1. Verify Both GPU Services Running

# Check container status
docker compose ps

# Should show both RUNNING:
# llama-swap      (NVIDIA CUDA)
# llama-swap-amd  (AMD ROCm)

If llama-swap is not running:

docker compose up -d llama-swap
docker compose logs llama-swap

If llama-swap-amd is not running:

docker compose up -d llama-swap-amd
docker compose logs llama-swap-amd

2. Check NVIDIA Vision Endpoint Health

# Test NVIDIA endpoint directly
curl -v http://llama-swap:8080/health

# Expected: 200 OK

# If timeout (no response for 5+ seconds):
# - NVIDIA GPU might not have enough VRAM
# - Model might be stuck loading
# - Docker network might be misconfigured

3. Check Current GPU State

# See which GPU is set as primary
cat bot/memory/gpu_state.json

# Expected output:
# {"current_gpu": "amd", "reason": "voice_session"}
# or
# {"current_gpu": "nvidia", "reason": "auto_switch"}

4. Verify Model Files Exist

# Check vision model files on disk
ls -lh models/MiniCPM*

# Should show both:
# -rw-r--r-- ... MiniCPM-V-4_5-Q3_K_S.gguf (main model, ~3.3GB)
# -rw-r--r-- ... MiniCPM-V-4_5-mmproj-f16.gguf (projection, ~500MB)

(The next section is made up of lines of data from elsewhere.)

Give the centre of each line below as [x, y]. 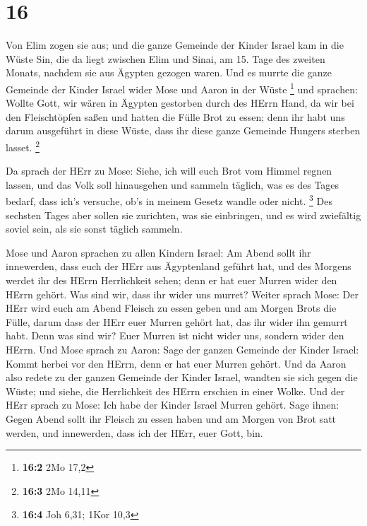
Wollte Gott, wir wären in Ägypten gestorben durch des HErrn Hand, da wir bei [180, 103]
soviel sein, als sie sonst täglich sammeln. [94, 229]
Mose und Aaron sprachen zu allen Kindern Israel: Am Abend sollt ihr [158, 252]
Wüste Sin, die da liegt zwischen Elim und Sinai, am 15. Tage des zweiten [166, 58]
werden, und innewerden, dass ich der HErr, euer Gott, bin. [134, 432]
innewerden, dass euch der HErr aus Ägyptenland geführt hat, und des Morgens [179, 266]
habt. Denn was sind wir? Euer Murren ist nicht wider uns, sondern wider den [175, 335]
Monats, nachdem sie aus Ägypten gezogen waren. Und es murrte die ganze [169, 72]
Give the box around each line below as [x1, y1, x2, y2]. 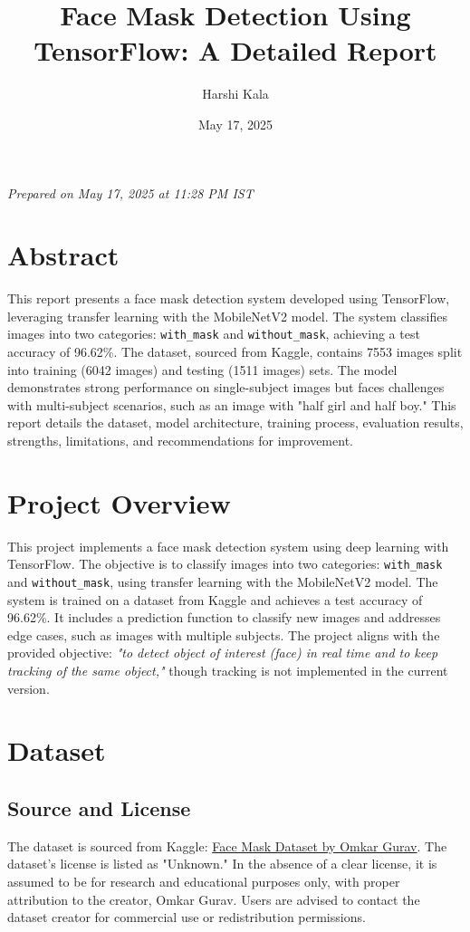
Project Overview [7, 484, 231, 521]
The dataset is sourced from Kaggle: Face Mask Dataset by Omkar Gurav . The [7, 836, 447, 855]
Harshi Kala [202, 84, 269, 103]
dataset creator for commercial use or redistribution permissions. [7, 908, 366, 927]
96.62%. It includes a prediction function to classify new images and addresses [7, 608, 441, 627]
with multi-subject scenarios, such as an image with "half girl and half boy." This [7, 395, 456, 414]
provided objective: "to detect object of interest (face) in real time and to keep [7, 643, 438, 662]
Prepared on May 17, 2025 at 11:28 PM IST [7, 183, 254, 202]

Scenario-Based Troubleshooting

Scenario 1: Vision Works When NVIDIA is Primary, Fails When AMD is Primary

Diagnosis: NVIDIA GPU is getting unloaded when AMD is primary

Root Cause: llama-swap is configured to unload unused models

Solution:

# In llama-swap-config.yaml, reduce TTL for vision model:
vision:
  ttl: 3600  # Increase from 900 to keep vision model loaded longer

Or:

# Disable TTL for vision to keep it always loaded:
vision:
  ttl: 0  # 0 means never auto-unload

Scenario 2: "Vision service currently unavailable: Endpoint timeout"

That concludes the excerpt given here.